*** Opening of Information provided ***

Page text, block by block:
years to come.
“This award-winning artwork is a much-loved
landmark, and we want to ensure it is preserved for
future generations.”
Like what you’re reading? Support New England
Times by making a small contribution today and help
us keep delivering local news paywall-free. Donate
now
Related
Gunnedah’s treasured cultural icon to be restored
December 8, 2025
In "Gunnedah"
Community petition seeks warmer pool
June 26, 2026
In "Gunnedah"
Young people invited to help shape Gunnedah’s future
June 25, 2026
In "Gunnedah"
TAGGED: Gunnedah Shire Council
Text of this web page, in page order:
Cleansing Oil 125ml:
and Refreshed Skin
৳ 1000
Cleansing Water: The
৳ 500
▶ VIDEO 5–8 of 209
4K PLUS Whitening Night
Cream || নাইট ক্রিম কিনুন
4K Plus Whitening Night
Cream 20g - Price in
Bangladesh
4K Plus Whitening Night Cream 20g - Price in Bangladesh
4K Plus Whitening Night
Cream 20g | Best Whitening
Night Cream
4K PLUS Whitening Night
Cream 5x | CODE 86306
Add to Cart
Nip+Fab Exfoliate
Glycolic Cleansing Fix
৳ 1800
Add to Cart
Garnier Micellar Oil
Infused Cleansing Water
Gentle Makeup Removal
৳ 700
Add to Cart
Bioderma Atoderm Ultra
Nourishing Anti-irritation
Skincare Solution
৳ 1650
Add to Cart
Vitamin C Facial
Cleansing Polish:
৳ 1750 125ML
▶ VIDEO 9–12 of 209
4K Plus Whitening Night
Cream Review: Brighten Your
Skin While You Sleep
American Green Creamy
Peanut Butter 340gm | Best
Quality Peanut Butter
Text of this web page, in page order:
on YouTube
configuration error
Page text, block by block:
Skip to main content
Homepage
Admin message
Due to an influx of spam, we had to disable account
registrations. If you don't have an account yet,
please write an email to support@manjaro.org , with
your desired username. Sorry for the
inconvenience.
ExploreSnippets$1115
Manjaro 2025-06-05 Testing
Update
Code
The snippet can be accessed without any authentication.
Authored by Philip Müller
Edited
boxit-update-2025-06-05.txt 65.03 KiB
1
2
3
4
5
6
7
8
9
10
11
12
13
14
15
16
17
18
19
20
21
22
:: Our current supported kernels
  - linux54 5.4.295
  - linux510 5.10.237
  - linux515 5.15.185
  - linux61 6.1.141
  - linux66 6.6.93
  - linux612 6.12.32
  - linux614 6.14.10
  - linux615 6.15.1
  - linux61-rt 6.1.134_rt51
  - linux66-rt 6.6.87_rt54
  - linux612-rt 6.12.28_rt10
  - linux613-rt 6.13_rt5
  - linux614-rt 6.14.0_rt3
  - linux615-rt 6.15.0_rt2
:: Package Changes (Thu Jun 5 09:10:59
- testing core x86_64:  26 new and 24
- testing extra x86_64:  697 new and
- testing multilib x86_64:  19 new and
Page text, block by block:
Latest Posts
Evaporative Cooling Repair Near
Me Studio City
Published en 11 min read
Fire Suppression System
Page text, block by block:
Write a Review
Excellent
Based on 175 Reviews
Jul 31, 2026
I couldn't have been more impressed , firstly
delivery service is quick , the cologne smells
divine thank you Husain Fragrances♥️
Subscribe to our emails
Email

*** Close of Information provided ***

Read through the entries and copy each line in which "Butter" appears.

Peanut Butter 340gm | Best
Quality Peanut Butter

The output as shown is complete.